EXERCISE REQUIREMENTS: The needed output is the run of lines below from the one containing "can use that instead.) (49, 135, 169, 154)" through the one containing "Make sure those", copied exactly and free of pictures.

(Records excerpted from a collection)
# # # # #

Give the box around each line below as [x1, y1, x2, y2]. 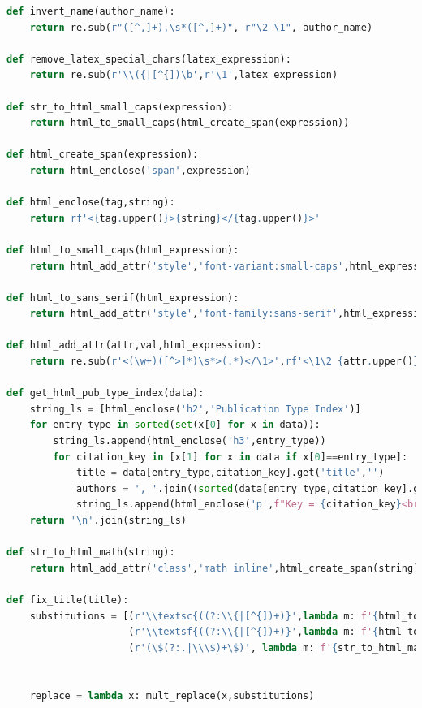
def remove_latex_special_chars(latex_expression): [6, 53, 291, 65]
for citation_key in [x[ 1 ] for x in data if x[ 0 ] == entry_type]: [53, 451, 408, 463]
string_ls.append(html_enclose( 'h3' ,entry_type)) [53, 435, 326, 447]
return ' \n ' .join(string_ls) [29, 515, 187, 526]
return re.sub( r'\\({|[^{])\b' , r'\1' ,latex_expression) [29, 69, 338, 81]
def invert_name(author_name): [6, 6, 175, 17]
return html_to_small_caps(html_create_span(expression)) [29, 117, 350, 129]
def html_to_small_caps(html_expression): [6, 244, 239, 256]
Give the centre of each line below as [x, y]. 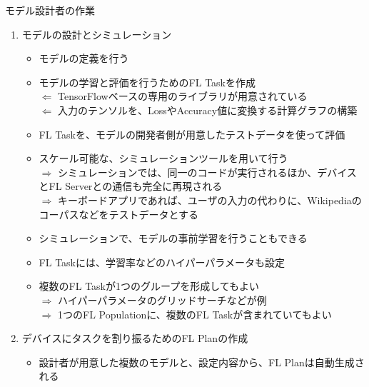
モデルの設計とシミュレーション [97, 34]
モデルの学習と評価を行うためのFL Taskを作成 [147, 82]
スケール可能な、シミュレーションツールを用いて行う [163, 158]
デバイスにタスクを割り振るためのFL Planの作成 [135, 338]
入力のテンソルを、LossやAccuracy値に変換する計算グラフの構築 [207, 110]
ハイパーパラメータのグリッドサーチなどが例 [162, 300]
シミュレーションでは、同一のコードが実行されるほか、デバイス [207, 172]
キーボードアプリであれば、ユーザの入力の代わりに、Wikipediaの [209, 200]
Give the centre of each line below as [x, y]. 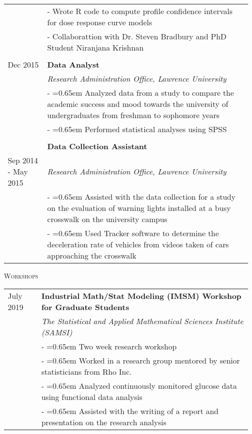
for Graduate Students [85, 307]
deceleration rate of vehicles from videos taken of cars [138, 244]
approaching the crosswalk [92, 255]
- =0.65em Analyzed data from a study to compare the [141, 93]
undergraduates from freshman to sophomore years [133, 115]
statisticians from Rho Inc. [87, 371]
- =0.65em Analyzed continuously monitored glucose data [139, 385]
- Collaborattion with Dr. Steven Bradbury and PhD [137, 36]
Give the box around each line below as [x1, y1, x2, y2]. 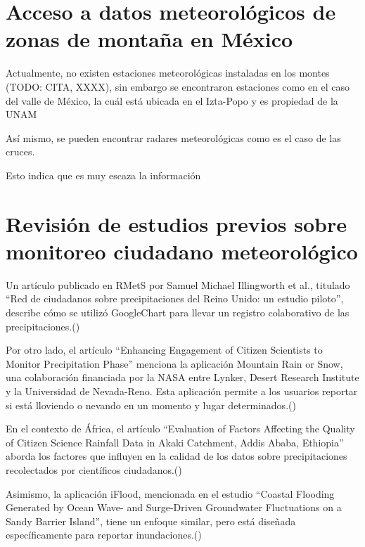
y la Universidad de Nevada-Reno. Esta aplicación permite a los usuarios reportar [6, 383, 358, 398]
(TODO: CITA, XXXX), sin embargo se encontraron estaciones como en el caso [6, 79, 350, 94]
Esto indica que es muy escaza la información [6, 167, 201, 182]
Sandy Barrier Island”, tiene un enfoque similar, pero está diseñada [6, 513, 296, 528]
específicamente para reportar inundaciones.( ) [6, 527, 202, 542]
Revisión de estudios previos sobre [6, 209, 347, 238]
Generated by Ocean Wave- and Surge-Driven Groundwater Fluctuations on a [6, 500, 342, 515]
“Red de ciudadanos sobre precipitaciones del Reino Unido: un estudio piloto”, [6, 291, 344, 306]
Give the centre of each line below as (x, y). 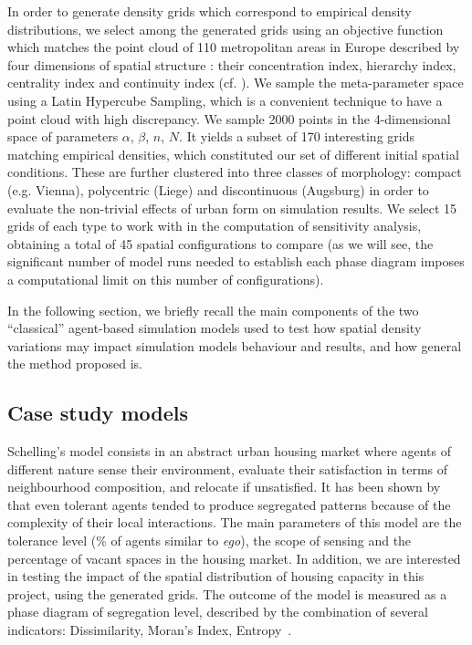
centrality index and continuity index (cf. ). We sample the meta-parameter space (236, 83)
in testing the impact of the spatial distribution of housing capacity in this (216, 576)
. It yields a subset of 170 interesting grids (297, 136)
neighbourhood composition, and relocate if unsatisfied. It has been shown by (224, 487)
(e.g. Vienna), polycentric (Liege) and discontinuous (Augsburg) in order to (218, 189)
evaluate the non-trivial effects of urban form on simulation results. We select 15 (232, 208)
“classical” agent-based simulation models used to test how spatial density (215, 328)
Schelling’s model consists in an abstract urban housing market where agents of (230, 451)
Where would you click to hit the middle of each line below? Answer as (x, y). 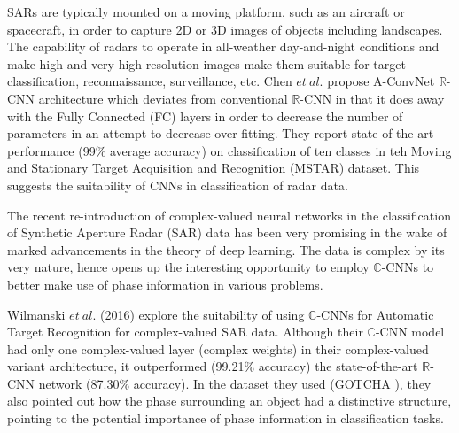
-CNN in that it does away (372, 98)
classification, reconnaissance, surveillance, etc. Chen (150, 81)
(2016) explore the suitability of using (202, 314)
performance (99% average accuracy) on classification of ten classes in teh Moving (229, 150)
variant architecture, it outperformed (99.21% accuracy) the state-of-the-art (213, 366)
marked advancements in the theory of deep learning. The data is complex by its (226, 249)
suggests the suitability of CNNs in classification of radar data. (178, 185)
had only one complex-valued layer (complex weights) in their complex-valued (218, 348)
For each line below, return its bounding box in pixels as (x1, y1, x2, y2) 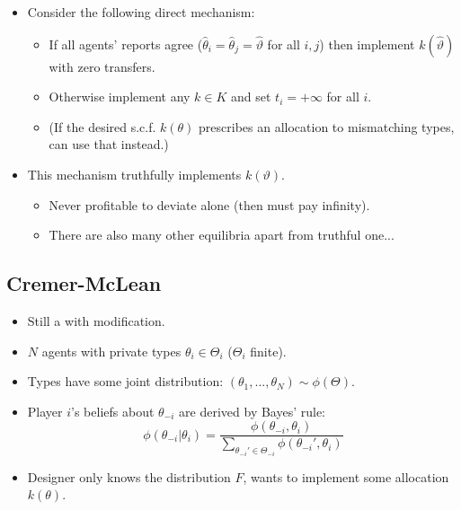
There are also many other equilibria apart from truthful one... (49, 225, 395, 244)
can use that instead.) (49, 135, 169, 154)
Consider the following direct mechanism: (27, 3, 255, 21)
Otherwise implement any (49, 87, 191, 106)
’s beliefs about (71, 401, 155, 420)
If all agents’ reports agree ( (49, 34, 203, 53)
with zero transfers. (49, 57, 155, 75)
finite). (250, 341, 287, 360)
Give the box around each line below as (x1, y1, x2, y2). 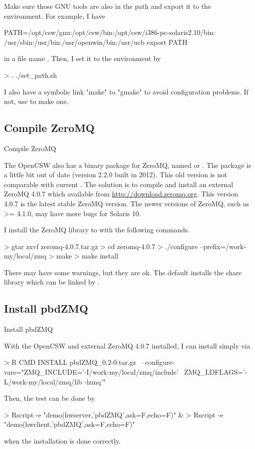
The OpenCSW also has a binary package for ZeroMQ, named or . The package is (4, 160, 252, 170)
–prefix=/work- (199, 241, 246, 251)
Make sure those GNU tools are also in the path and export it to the (4, 1, 211, 11)
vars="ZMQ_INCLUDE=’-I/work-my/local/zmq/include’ (4, 367, 179, 377)
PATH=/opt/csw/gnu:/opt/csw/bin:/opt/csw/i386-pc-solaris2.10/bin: (4, 27, 215, 37)
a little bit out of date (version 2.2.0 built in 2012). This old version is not (4, 169, 227, 180)
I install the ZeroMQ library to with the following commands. (4, 224, 190, 235)
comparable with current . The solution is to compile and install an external (4, 179, 233, 189)

# # # # #

THE COMPLETED TASK:
can use that instead.) (49, 135, 169, 154)
Consider the following direct mechanism: (27, 3, 255, 21)
Otherwise implement any (49, 87, 191, 106)
’s beliefs about (71, 401, 155, 420)
If all agents’ reports agree ( (49, 34, 203, 53)
with zero transfers. (49, 57, 155, 75)
finite). (250, 341, 287, 360)
Give the box around each line below as (x1, y1, x2, y2). 
The OpenCSW also has a binary package for ZeroMQ, named or . The package is (4, 160, 252, 170)
–prefix=/work- (199, 241, 246, 251)
Make sure those GNU tools are also in the path and export it to the (4, 1, 211, 11)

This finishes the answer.